**Problem**: Give the lines below again exactly, starting with the line that holds "Peningkatan Hasil Belajar" and going on through the line that holds "There are currently no refbacks.".

**Dataset records**:
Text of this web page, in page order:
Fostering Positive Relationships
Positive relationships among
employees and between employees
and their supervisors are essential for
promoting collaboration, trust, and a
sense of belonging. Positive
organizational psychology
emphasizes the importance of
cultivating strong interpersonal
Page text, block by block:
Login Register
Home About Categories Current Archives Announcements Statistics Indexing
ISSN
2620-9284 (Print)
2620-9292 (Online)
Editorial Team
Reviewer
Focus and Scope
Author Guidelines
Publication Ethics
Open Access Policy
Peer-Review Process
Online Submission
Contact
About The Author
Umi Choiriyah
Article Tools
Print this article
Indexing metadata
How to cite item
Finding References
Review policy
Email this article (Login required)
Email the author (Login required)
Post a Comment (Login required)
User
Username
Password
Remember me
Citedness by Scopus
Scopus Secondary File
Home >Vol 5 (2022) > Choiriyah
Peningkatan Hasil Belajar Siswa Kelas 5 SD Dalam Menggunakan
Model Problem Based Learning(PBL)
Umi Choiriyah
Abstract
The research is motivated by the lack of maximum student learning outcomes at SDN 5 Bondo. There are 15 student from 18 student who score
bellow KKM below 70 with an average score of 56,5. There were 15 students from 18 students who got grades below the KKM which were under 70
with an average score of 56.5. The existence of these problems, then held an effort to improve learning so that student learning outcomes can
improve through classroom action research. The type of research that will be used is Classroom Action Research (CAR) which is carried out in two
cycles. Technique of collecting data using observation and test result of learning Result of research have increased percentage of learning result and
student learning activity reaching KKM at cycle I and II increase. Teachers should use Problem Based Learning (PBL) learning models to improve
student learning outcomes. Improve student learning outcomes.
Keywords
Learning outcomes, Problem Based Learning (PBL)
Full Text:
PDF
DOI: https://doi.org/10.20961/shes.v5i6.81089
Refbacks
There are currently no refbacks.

* * *

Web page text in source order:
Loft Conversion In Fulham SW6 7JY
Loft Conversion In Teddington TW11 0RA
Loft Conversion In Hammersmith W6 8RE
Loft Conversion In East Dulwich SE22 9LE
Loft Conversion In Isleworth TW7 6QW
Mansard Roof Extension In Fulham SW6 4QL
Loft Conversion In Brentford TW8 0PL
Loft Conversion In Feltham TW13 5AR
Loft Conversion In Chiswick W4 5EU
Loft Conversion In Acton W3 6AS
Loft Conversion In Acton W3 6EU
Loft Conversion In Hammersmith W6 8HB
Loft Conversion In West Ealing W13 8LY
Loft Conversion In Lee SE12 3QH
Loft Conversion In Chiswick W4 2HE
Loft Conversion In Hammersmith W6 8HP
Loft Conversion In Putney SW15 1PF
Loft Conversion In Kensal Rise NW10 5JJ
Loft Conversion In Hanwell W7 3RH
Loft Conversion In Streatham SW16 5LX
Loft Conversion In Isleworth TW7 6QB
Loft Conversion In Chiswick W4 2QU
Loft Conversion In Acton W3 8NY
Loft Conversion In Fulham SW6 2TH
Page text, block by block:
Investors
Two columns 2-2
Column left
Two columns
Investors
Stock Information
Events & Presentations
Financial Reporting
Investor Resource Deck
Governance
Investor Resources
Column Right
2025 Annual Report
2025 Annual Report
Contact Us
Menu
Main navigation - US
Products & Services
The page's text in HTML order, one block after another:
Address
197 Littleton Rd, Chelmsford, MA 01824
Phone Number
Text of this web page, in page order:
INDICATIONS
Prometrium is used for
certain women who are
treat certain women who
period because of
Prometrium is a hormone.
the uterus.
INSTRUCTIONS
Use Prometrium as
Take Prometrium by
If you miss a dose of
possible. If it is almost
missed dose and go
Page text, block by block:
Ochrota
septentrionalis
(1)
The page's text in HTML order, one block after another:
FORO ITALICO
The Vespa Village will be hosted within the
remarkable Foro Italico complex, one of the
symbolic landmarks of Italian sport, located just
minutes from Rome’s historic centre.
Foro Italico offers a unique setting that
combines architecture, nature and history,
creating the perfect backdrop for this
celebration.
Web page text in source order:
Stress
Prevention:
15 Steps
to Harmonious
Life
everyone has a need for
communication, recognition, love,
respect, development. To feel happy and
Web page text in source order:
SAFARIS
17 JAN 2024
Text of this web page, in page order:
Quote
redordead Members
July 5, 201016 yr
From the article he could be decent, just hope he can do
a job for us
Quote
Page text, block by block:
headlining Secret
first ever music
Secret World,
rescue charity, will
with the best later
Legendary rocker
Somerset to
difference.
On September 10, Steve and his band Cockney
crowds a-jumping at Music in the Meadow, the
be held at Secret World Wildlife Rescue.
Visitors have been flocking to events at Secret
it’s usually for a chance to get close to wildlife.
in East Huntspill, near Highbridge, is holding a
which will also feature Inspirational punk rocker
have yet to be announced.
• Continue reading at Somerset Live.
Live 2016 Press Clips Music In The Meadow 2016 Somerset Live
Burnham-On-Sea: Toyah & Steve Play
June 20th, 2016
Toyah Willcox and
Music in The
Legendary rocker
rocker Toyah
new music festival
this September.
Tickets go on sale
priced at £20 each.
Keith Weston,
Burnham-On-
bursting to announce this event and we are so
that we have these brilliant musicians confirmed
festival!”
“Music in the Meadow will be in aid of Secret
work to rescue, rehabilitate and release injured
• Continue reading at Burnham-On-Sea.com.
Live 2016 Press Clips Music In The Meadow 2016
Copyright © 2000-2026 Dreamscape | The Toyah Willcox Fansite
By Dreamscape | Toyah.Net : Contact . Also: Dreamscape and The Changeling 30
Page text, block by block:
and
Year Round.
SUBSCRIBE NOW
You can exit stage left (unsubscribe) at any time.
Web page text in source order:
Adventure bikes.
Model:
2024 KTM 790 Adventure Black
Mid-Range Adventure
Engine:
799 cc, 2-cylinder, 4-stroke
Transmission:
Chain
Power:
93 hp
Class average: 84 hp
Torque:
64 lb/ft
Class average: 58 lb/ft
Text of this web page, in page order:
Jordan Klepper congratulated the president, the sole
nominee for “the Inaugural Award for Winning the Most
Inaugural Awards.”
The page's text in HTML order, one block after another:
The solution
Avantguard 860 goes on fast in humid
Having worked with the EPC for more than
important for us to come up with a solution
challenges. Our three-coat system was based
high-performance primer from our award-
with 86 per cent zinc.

**Response area**:
Peningkatan Hasil Belajar Siswa Kelas 5 SD Dalam Menggunakan
Model Problem Based Learning(PBL)
Umi Choiriyah
Abstract
The research is motivated by the lack of maximum student learning outcomes at SDN 5 Bondo. There are 15 student from 18 student who score
bellow KKM below 70 with an average score of 56,5. There were 15 students from 18 students who got grades below the KKM which were under 70
with an average score of 56.5. The existence of these problems, then held an effort to improve learning so that student learning outcomes can
improve through classroom action research. The type of research that will be used is Classroom Action Research (CAR) which is carried out in two
cycles. Technique of collecting data using observation and test result of learning Result of research have increased percentage of learning result and
student learning activity reaching KKM at cycle I and II increase. Teachers should use Problem Based Learning (PBL) learning models to improve
student learning outcomes. Improve student learning outcomes.
Keywords
Learning outcomes, Problem Based Learning (PBL)
Full Text:
PDF
DOI: https://doi.org/10.20961/shes.v5i6.81089
Refbacks
There are currently no refbacks.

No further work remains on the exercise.